Why is there a point on the unit circle that is not represented by these parametric equations?

Question

$$x=\frac{2t+1}{2t^{2}+2t+1}$$ $$y=\frac{2t^{2}+2t}{2t^{2}+2t+1}$$By squaring $x$ and $y$ and adding them up, I obtained $x^2 + y^2 = 1$ after some algebraic manipulation. But the question asks which point is not represented by these parametric equations. The first thing that came to my mind was to set the denominator does not equal to zero but obviously, it was the wrong this to do. What am I supposed to do in this situation?

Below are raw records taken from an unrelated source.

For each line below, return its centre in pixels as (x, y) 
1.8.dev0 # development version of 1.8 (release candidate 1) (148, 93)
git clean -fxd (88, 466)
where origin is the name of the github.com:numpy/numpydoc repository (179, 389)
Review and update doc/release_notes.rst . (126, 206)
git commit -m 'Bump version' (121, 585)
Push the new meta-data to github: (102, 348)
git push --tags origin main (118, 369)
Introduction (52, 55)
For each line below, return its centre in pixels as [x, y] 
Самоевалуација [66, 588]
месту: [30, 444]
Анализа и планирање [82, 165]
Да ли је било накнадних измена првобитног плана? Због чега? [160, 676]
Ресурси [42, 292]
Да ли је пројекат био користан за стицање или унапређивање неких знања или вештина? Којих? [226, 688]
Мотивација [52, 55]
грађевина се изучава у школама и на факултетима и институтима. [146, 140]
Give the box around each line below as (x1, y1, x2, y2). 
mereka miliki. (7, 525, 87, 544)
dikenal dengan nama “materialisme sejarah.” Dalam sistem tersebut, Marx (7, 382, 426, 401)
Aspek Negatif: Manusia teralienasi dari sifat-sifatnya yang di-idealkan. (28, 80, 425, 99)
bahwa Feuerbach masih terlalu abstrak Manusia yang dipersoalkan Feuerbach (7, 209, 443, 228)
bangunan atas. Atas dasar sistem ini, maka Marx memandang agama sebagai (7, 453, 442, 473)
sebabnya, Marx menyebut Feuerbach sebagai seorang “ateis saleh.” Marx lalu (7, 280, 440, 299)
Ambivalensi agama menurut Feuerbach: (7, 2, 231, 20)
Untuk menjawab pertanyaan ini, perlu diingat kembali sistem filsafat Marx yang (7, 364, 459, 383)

Part 2 of the question asks whether the mapping from parameters to points is one to one or many to one. I have identifies that $x$ is odd, so it is definitely one-to-one. However, $y$ is represented by an even function so it cannot by one to one. The answer says overall it is indeed one-to-one - how can this be if $y$ is even? Unless the mapping is only defined by the $x$ function?

Answer 1

It can never be the point $(0,1)$. Note that$$\frac{2t^2+2t}{2t^2+2t+1}=1\iff2t^2+2t=2t^2+2t+1,$$which is impossible.

Answer 2

For part $2$, $x$ is not odd: check your calculations again. It is easier to manipulate $y$ as follows:

$$y = 1 - \frac{1}{2x^2+2x+1} = 1 - \frac{1}{2(x^2+x+0.5)} = 1 - \frac{1}{2(x + 0.5)^2 + 0.5}$$

which is symmetric across $t = -0.5$. So for any given $t$, only $t$ and its reflection $t - 2(t + 0.5) = -t - 1$ have the same $y$-coordinate. If you can show that $x$-coordinates are different for these two values of $t$, this implies one-to-oneness.